*** SUPPLIED DATA ***

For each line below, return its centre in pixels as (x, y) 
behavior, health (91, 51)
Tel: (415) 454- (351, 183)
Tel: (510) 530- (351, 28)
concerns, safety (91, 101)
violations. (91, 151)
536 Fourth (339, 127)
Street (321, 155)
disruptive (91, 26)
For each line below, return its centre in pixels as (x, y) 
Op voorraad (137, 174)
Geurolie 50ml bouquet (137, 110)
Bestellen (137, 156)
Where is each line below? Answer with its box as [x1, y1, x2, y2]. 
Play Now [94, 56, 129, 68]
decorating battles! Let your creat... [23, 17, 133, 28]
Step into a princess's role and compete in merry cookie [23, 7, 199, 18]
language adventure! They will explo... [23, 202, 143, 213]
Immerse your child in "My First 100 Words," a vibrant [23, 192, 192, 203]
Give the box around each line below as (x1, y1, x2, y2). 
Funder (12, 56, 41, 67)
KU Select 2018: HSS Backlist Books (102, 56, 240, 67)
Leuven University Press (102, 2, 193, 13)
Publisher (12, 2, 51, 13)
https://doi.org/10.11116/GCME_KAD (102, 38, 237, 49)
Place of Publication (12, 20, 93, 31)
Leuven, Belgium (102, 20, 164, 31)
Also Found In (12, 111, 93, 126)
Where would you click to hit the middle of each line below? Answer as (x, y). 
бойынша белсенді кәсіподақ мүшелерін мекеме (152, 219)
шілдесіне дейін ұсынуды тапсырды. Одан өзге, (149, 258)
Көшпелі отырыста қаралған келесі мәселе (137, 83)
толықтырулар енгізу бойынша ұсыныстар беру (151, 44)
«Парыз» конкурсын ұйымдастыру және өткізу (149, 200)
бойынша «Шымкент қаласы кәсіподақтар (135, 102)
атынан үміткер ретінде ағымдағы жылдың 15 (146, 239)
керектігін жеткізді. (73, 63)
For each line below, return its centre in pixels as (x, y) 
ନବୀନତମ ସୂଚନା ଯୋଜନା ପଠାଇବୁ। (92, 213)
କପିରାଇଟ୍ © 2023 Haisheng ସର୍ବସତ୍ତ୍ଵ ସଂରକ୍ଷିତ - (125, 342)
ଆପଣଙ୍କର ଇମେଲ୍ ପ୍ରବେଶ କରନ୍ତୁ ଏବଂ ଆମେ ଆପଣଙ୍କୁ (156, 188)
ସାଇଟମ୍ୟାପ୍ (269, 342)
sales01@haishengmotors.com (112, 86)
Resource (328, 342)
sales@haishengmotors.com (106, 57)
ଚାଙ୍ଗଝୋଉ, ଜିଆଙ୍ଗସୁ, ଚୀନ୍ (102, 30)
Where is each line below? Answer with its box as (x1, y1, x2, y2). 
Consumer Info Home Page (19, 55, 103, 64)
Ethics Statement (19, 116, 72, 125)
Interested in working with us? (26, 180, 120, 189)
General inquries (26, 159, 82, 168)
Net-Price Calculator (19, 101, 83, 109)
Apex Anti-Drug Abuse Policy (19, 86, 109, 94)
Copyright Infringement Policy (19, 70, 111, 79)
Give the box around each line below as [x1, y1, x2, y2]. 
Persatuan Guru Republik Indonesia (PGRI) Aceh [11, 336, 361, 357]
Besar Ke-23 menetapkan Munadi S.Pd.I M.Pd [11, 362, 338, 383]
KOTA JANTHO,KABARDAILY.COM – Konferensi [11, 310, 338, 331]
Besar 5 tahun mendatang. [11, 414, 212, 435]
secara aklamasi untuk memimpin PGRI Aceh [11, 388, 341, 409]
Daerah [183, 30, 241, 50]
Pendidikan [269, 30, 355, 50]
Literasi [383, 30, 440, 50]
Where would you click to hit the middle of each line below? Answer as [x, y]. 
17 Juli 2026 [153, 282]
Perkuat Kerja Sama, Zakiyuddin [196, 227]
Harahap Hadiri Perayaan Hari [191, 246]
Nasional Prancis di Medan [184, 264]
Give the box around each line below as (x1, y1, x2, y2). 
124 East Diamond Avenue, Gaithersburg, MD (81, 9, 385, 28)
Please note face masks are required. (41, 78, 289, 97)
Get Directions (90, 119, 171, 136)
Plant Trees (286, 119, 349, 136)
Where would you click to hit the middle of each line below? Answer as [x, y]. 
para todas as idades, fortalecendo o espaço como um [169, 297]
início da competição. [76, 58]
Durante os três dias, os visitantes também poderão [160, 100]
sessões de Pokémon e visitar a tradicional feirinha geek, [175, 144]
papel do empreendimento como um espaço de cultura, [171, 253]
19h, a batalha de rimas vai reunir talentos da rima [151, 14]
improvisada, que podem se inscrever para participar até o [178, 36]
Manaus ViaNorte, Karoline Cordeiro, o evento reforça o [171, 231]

***
*** SUPPLIED DATA ***

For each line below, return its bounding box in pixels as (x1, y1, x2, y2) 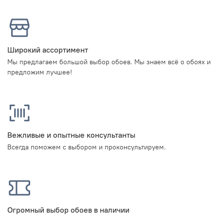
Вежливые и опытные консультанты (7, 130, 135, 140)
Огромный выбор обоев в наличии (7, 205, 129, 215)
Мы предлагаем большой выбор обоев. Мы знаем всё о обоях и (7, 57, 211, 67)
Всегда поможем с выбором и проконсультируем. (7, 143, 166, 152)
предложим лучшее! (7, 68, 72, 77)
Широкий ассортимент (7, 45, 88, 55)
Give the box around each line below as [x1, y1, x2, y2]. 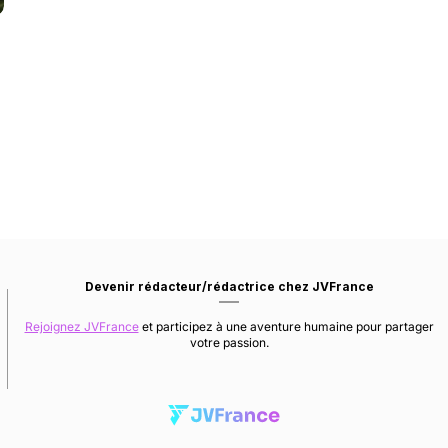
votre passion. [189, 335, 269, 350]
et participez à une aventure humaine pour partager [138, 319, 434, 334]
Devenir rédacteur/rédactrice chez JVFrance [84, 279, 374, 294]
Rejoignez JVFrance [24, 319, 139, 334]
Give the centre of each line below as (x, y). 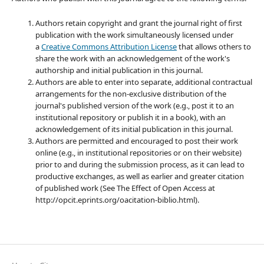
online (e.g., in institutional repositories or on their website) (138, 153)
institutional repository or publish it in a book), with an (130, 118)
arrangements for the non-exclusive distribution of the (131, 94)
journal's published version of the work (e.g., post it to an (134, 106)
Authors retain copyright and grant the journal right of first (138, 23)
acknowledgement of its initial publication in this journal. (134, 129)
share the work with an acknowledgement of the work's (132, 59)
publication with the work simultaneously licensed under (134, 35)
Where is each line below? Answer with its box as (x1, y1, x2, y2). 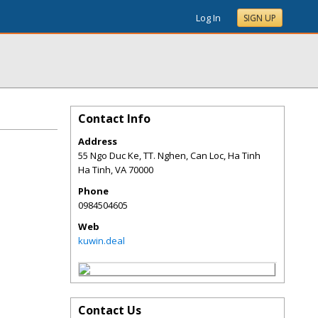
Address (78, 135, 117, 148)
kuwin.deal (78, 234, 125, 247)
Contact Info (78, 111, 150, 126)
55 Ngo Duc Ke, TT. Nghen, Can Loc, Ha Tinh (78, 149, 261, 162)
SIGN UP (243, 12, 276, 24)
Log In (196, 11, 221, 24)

***
*** SUPPLIED DATA ***

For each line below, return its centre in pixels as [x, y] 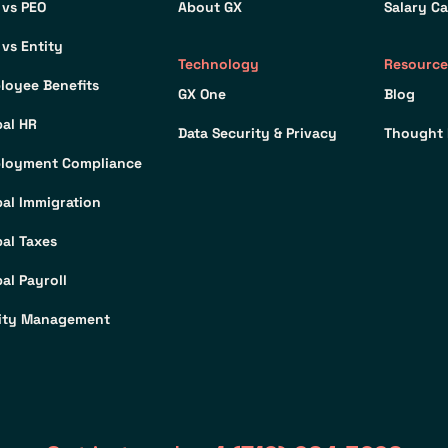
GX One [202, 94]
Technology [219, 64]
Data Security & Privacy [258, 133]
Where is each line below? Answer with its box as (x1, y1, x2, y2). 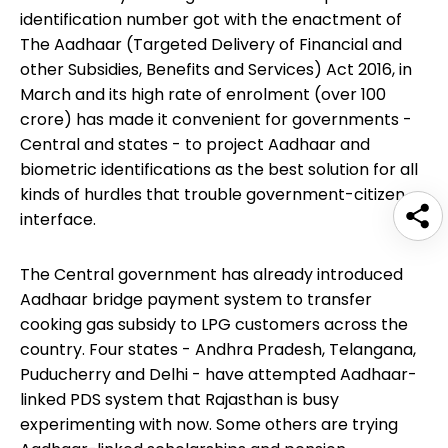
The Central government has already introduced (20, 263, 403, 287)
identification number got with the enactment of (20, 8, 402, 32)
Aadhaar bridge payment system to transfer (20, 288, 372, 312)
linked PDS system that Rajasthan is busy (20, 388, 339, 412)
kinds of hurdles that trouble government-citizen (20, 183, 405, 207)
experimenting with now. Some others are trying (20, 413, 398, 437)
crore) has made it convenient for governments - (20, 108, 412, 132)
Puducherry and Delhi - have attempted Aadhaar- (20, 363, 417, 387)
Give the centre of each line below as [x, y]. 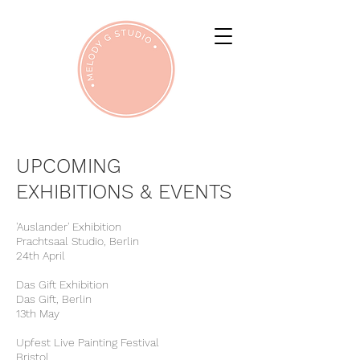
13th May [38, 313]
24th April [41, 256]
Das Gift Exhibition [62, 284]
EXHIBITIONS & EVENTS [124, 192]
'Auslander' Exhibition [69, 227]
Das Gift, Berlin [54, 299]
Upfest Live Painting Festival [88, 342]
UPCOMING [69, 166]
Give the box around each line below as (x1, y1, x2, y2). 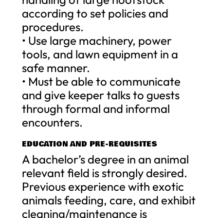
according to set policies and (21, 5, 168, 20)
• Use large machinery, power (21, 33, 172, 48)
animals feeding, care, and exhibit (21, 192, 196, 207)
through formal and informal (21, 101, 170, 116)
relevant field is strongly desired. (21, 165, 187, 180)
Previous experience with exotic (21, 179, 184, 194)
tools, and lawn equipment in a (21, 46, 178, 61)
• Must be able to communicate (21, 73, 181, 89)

***

● HOW TO COMPLETE THIS TASK
Look through the material above. Transcribe exactly the lines between the ones with "Мы предлагаем большой" and "arrangements for the", inclusive, and keep pictures out.

● SOLUTION FOR THIS EXERCISE
Мы предлагаем большой выбор обоев. Мы знаем всё о обоях и (7, 57, 211, 67)
Всегда поможем с выбором и проконсультируем. (7, 143, 166, 152)
предложим лучшее! (7, 68, 72, 77)
Широкий ассортимент (7, 45, 88, 55)
Give the box around each line below as [x1, y1, x2, y2]. 
votre passion. [189, 335, 269, 350]
et participez à une aventure humaine pour partager [138, 319, 434, 334]
Devenir rédacteur/rédactrice chez JVFrance [84, 279, 374, 294]
Rejoignez JVFrance [24, 319, 139, 334]
Give the centre of each line below as (x, y). 
online (e.g., in institutional repositories or on their website) (138, 153)
institutional repository or publish it in a book), with an (130, 118)
arrangements for the non-exclusive distribution of the (131, 94)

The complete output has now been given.